*Assignment:*
The lines below must be transcribed exactly as given, with the images removed.

*** Opening Input material ***

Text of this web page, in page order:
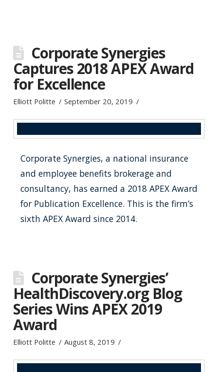
Corporate Synergies
Captures 2018 APEX Award
for Excellence
Elliott Politte September 20, 2019
Corporate Synergies, a national insurance
and employee benefits brokerage and
consultancy, has earned a 2018 APEX Award
for Publication Excellence. This is the firm’s
sixth APEX Award since 2014.
Corporate Synergies’
HealthDiscovery.org Blog
Series Wins APEX 2019
Award
Elliott Politte August 8, 2019

*** Closing Input material ***

*Task result:*
Text of this web page, in page order:
Corporate Synergies
Captures 2018 APEX Award
for Excellence
Elliott Politte September 20, 2019
Corporate Synergies, a national insurance
and employee benefits brokerage and
consultancy, has earned a 2018 APEX Award
for Publication Excellence. This is the firm’s
sixth APEX Award since 2014.
Corporate Synergies’
HealthDiscovery.org Blog
Series Wins APEX 2019
Award
Elliott Politte August 8, 2019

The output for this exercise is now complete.